Opinion
Submitted May 30, 2001.
June 18, 2001.
In an action to recover damages for personal injuries, the plaintiff appeals from an order of the Supreme Court, Kings County (Dowd, J.), dated September 5, 2000, which granted the motion of the defendant Repco Fuel Oil Co., Inc., for summary judgment dismissing the complaint insofar as asserted against it.
Schaerf Sealove, New York, N.Y. (Robert H. Morse of counsel), for appellant.

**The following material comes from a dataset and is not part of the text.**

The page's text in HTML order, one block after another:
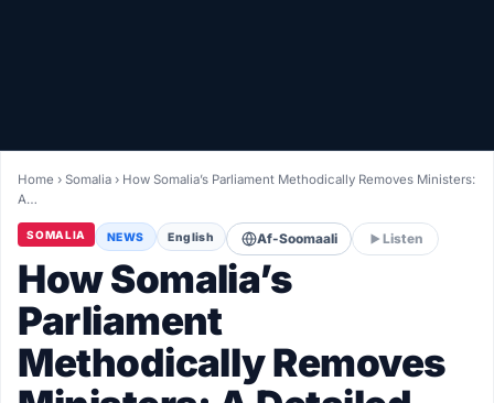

Jacobowitz, Garfinkel Lesman, New York, N.Y. (Fiedelman McGaw [James K. O'Sullivan] of counsel), for respondent.
Before: LAWRENCE J. BRACKEN, P.J., WILLIAM D. FRIEDMANN, ANITA R. FLORIO, HOWARD MILLER, SANDRA L. TOWNES, JJ.
ORDERED that the order is affirmed, with costs.

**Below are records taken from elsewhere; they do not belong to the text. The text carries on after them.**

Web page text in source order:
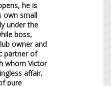
he is
own small
under the
boss,
owner and
partner of
whom Victor
affair.
pure
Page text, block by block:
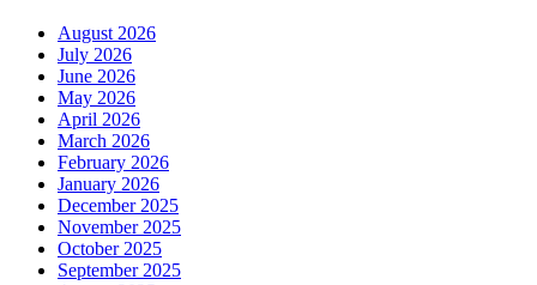
August 2026
July 2026
June 2026
May 2026
April 2026
March 2026
February 2026
January 2026
December 2025
November 2025
October 2025
September 2025
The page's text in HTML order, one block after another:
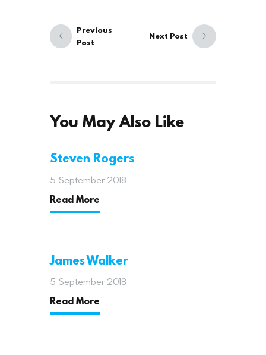
Previous
Post
Next Post
You May Also Like
Steven Rogers
5 September 2018
Read More
James Walker
5 September 2018
Read More
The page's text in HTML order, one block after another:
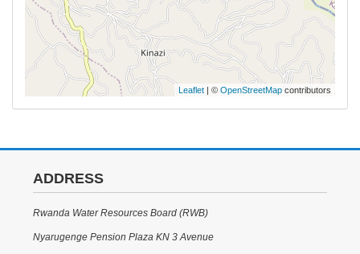
Leaflet | © OpenStreetMap contributors
ADDRESS
Rwanda Water Resources Board (RWB)
Nyarugenge Pension Plaza KN 3 Avenue

The plaintiff allegedly tripped and fell over a raised fuel oil cap in a sidewalk. The respondent, Repco Fuel Oil Co., Inc., conceded that it made fuel deliveries to the subject premises. However, the respondent established a prima facie case of entitlement to judgment as a matter of law by demonstrating that it did not create the allegedly dangerous condition. The plaintiff's circumstantial evidence that the respondent caused the fuel cap to be raised was based on mere speculation, and thus, she failed to establish the existence of a triable issue of fact (see, Frankie v. Glen Cove Hous. Auth., 276 A.D.2d 668).
BRACKEN, P.J., FRIEDMANN, FLORIO, H. MILLER and TOWNES, JJ., concur.